Let's go to the Bible. It's such a fascinating book full of so many rich stories. I have a special place in my heart for the Old Testament. A year ago I took a religion class in the midst of my college studies. The topic of my religion class was Women in the Scriptures. It was so eye opening and fascinating and it is where my topic originated from. To be barren has several different definitions, and holds different meanings based on your circumstance. Let's look at Jacob. He fell in love with Rachel. Oh, he loved her. He loved her so much that he was willing to work seven years for her father just to marry her. He couldn't wait to marry her and on the day of their wedding Rachel's father, Laban, tricked him and he married Rachel's older sister Leah instead.

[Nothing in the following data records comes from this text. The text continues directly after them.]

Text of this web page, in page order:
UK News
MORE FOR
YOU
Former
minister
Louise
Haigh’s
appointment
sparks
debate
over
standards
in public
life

Sometimes I feel like I can relate to Leah. I am currently on my third or fourth set of friends in the last five years. My friends all keep finding someone they can spend forever with and go off and get married and I sit here. In my house. Doing laundry and 1:00 AM. Alone. Feeling like this might be how I spend the rest of my life. I know how it feels to feel unwanted. I know what it feels like to be asked out because my friends felt bad for me and convinced some guy to take me. And it sucks. Can you imagine how Leah felt? Knowing that her dad was tricking this guy into marrying her? This guy that is actually in love with his sister? She has watched him for SEVEN YEARS work hard just to marry her little sister.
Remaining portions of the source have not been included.